PROBLEM DETAILS →
Make an exact transcript of the lines in the data below, starting with the one containing "Where would you" and going on through the one containing "та паяння [57, 66]", with both included and the pictures left out.

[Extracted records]
------------

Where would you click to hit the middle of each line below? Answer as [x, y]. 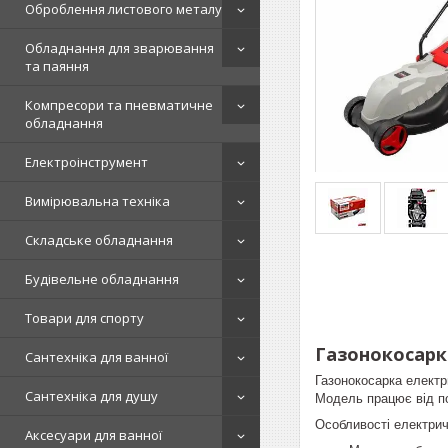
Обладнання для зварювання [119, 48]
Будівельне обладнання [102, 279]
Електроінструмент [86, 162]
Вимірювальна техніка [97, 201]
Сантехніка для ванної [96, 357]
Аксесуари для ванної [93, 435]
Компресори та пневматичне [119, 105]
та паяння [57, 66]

------------

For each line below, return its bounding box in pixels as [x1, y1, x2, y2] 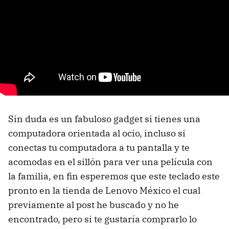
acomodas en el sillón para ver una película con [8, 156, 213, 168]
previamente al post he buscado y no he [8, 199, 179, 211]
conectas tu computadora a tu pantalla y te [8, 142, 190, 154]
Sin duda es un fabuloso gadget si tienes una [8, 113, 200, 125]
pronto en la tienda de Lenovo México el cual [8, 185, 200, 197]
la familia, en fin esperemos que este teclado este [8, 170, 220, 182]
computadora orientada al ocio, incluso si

------------

RESULT OF THIS EXERCISE →
Where would you click to hit the middle of each line below? Answer as [x, y]. 
Обладнання для зварювання [119, 48]
Будівельне обладнання [102, 279]
Електроінструмент [86, 162]
Вимірювальна техніка [97, 201]
Сантехніка для ванної [96, 357]
Аксесуари для ванної [93, 435]
Компресори та пневматичне [119, 105]
та паяння [57, 66]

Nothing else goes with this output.